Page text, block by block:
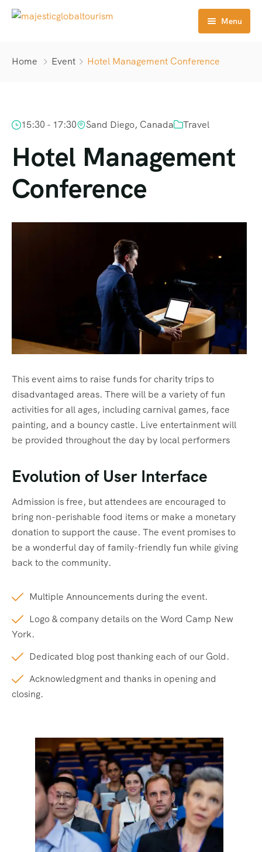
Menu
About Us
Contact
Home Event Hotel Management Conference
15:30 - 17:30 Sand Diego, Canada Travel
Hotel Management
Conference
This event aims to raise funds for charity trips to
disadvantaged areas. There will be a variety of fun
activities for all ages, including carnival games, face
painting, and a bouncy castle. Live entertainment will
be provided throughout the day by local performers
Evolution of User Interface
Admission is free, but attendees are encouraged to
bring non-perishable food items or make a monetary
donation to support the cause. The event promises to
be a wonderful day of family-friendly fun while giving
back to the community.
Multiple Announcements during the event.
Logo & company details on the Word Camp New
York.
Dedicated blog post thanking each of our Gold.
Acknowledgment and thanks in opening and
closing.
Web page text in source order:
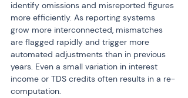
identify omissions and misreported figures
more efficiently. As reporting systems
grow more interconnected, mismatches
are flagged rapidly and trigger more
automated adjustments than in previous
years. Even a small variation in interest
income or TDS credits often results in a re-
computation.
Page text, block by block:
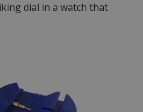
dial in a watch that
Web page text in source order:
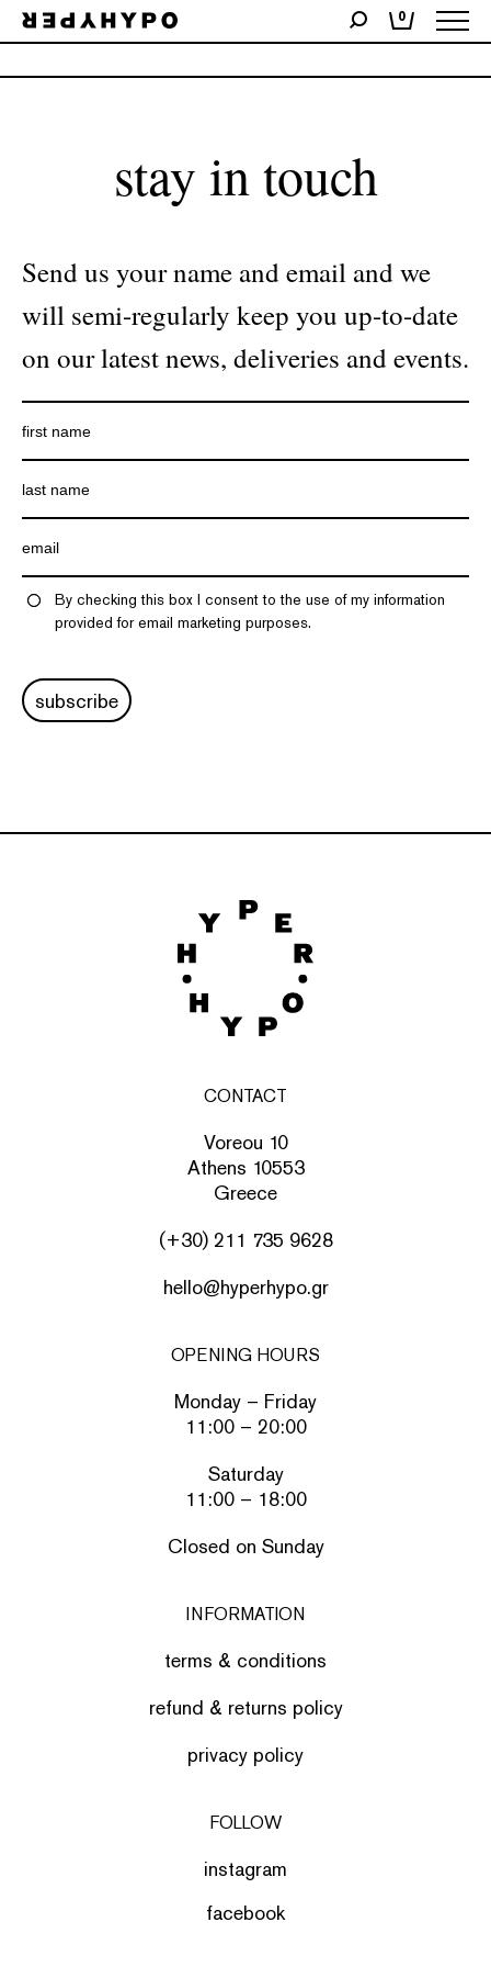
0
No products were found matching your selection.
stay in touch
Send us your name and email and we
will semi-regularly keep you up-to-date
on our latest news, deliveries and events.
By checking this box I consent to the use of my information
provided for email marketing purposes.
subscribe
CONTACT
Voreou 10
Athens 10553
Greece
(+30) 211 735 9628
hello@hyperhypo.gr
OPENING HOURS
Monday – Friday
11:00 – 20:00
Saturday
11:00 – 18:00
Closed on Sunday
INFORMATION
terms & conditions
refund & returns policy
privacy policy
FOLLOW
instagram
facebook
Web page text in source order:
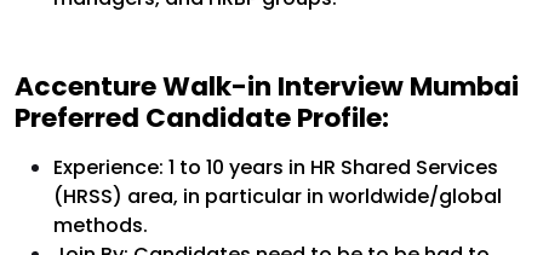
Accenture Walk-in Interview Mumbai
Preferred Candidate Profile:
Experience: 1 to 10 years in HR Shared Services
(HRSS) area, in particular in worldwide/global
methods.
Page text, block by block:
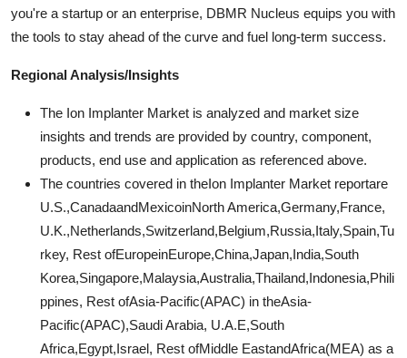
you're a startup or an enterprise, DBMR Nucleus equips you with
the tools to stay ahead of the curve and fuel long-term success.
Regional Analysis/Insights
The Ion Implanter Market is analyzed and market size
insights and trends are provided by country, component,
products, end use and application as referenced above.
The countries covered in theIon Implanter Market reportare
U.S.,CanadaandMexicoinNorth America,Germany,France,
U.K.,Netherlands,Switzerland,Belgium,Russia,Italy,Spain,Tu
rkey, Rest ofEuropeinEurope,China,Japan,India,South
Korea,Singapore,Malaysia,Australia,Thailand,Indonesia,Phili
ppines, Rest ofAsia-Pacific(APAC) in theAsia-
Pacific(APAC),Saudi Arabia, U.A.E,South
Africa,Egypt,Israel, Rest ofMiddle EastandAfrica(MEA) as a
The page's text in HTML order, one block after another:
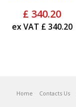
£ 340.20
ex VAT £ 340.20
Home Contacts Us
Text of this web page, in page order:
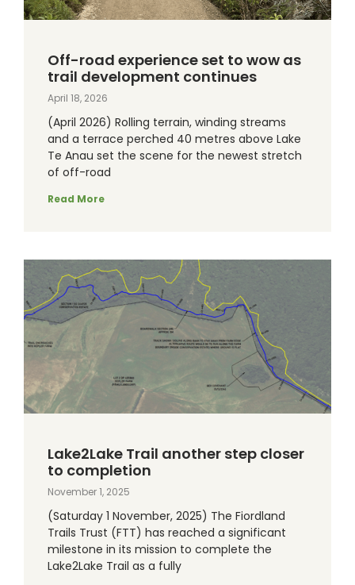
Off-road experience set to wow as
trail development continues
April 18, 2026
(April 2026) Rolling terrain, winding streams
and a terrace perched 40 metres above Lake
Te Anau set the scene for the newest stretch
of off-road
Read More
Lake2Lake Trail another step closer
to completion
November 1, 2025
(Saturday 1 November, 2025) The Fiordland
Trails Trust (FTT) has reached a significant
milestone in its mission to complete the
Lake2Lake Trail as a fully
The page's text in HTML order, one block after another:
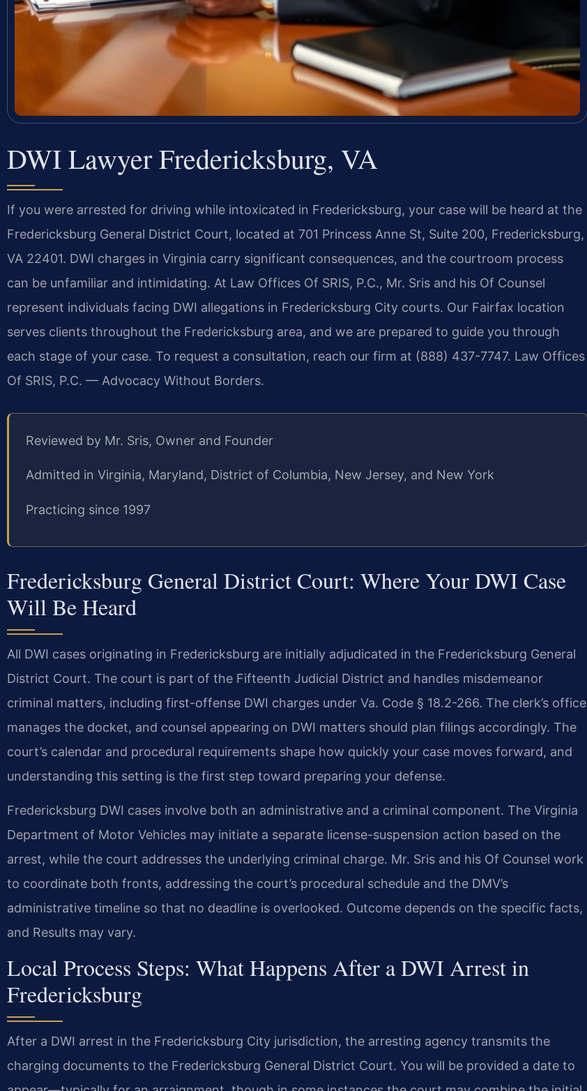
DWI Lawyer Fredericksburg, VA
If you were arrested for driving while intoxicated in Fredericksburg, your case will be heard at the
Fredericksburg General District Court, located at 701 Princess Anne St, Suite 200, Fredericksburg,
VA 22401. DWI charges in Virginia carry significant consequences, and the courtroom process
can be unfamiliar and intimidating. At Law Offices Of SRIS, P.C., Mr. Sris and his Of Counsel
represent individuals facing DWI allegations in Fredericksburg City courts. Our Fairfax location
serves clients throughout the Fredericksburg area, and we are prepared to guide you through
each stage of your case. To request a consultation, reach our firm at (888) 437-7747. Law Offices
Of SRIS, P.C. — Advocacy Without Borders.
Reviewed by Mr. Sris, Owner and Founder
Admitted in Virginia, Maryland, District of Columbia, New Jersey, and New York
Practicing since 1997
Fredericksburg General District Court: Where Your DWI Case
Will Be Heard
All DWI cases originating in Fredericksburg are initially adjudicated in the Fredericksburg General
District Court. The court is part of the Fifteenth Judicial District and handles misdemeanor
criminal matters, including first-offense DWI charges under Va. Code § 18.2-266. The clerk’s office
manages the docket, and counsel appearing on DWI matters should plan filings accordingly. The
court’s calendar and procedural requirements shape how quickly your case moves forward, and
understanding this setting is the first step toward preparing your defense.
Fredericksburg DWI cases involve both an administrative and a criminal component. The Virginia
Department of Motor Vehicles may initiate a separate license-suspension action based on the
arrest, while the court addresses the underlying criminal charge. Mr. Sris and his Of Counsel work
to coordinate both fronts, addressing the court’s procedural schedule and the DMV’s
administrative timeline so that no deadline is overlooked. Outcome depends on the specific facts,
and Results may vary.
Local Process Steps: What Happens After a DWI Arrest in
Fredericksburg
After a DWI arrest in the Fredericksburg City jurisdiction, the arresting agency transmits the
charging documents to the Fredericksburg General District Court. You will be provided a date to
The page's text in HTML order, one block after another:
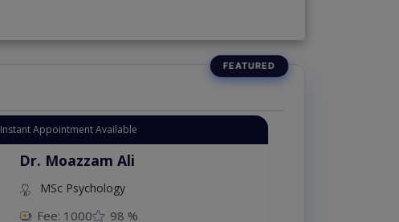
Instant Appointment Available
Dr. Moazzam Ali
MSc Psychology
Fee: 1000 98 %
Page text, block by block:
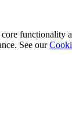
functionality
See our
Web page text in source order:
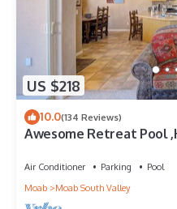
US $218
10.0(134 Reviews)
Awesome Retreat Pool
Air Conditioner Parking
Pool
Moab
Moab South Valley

[PROBLEM DESCRIPTION]: Word for word, copy the lines from the one with "Local Process Steps: What" through the end of the entries above, and do not include any picture.

[RESULT FOR THIS EXERCISE]:
Local Process Steps: What Happens After a DWI Arrest in
Fredericksburg
After a DWI arrest in the Fredericksburg City jurisdiction, the arresting agency transmits the
charging documents to the Fredericksburg General District Court. You will be provided a date to
The page's text in HTML order, one block after another:
Instant Appointment Available
Dr. Moazzam Ali
MSc Psychology
Fee: 1000 98 %
Page text, block by block:
functionality
See our
Web page text in source order:
US $218
10.0(134 Reviews)
Awesome Retreat Pool
Air Conditioner Parking
Pool
Moab
Moab South Valley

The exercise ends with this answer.